Your copy should begin with the line containing "your needs. [135, 158]", end with the line containing "guide to some", match the listing below exactly, and contain no pictures.
── Data provided
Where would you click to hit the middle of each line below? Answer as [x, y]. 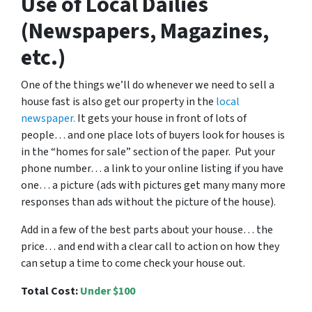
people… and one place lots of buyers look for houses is [153, 135]
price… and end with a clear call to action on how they [150, 247]
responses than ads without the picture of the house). [148, 202]
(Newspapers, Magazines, [145, 32]
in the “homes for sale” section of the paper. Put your [148, 152]
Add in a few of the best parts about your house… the [147, 230]
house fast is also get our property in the [118, 102]
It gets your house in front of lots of [161, 119]
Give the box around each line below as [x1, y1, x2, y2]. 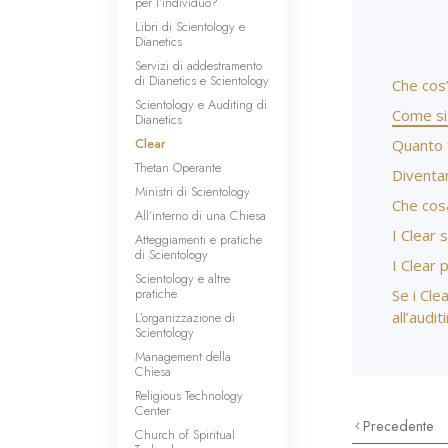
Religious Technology [135, 386, 243, 405]
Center [135, 401, 170, 420]
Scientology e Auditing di [135, 95, 267, 114]
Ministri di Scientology [135, 182, 250, 201]
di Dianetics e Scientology [135, 71, 269, 90]
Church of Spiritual [135, 425, 235, 444]
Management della [135, 347, 231, 366]
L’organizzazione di [135, 308, 235, 327]
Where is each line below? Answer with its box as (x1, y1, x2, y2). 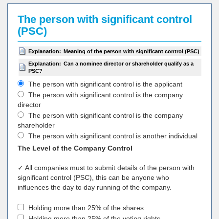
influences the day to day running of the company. (18, 183, 172, 191)
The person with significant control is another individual (26, 132, 197, 140)
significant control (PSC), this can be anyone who (18, 174, 169, 181)
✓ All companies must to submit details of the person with (18, 164, 195, 172)
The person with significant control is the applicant (26, 80, 182, 88)
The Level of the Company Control (18, 144, 132, 152)
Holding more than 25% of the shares (26, 204, 144, 212)
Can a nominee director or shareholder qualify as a (64, 61, 194, 66)
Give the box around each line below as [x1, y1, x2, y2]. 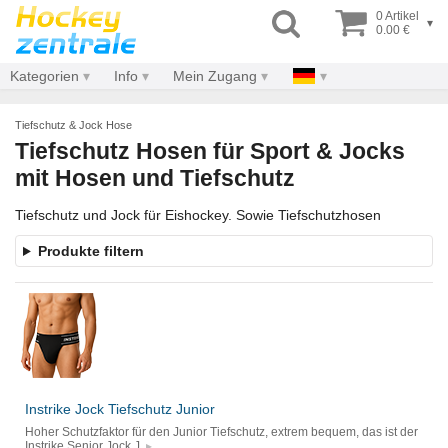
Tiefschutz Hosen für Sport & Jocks [15, 138, 405, 164]
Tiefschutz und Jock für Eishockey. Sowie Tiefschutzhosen [15, 207, 381, 224]
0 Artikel [376, 9, 419, 23]
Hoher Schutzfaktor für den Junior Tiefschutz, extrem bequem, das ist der [25, 425, 418, 440]
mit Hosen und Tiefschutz [15, 165, 295, 191]
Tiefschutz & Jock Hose [15, 119, 132, 131]
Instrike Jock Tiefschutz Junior [25, 401, 215, 418]
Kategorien [10, 68, 79, 84]
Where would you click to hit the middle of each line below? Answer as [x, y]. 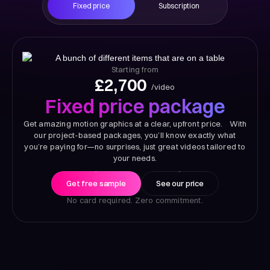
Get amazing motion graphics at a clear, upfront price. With [135, 124]
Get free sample [96, 184]
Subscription [179, 6]
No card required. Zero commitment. [135, 200]
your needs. [135, 158]
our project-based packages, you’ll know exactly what [135, 135]
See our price [180, 184]
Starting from [135, 70]
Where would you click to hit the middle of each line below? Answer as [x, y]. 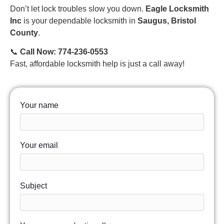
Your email [39, 145]
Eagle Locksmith [177, 8]
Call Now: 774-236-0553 [64, 52]
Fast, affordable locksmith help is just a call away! [97, 64]
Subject [33, 185]
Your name [39, 105]
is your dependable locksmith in [79, 20]
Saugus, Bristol [167, 20]
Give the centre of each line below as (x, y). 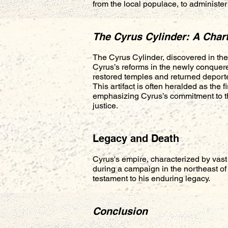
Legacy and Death (136, 138)
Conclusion (120, 211)
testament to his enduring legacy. (151, 178)
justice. (105, 106)
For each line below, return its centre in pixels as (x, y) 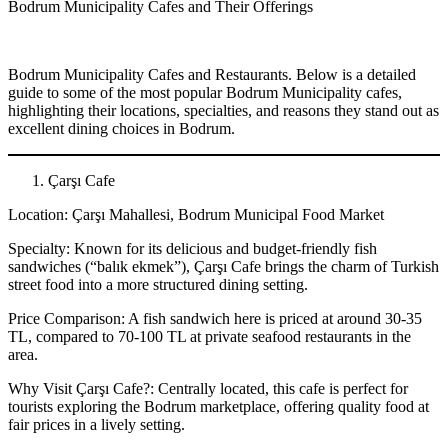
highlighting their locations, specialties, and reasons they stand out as (223, 110)
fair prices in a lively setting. (96, 424)
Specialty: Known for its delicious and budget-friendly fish (192, 248)
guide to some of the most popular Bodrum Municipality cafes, (205, 92)
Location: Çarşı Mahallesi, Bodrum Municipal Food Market (196, 214)
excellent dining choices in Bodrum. (121, 128)
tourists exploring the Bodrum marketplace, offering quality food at (218, 406)
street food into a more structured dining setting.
────
Completed task >>
your needs. [135, 158]
our project-based packages, you’ll know exactly what [135, 135]
See our price [180, 184]
Starting from [135, 70]
Where would you click to hit the middle of each line below? Answer as [x, y]. 
Your email [39, 145]
Eagle Locksmith [177, 8]
Call Now: 774-236-0553 [64, 52]
Fast, affordable locksmith help is just a call away! [97, 64]
Subject [33, 185]
Your name [39, 105]
is your dependable locksmith in [79, 20]
Saugus, Bristol [167, 20]
Give the centre of each line below as (x, y). 
Legacy and Death (136, 138)
Conclusion (120, 211)
testament to his enduring legacy. (151, 178)
justice. (105, 106)
For each line below, return its centre in pixels as (x, y) 
highlighting their locations, specialties, and reasons they stand out as (223, 110)
fair prices in a lively setting. (96, 424)
Specialty: Known for its delicious and budget-friendly fish (192, 248)
guide to some of the most popular Bodrum Municipality cafes, (205, 92)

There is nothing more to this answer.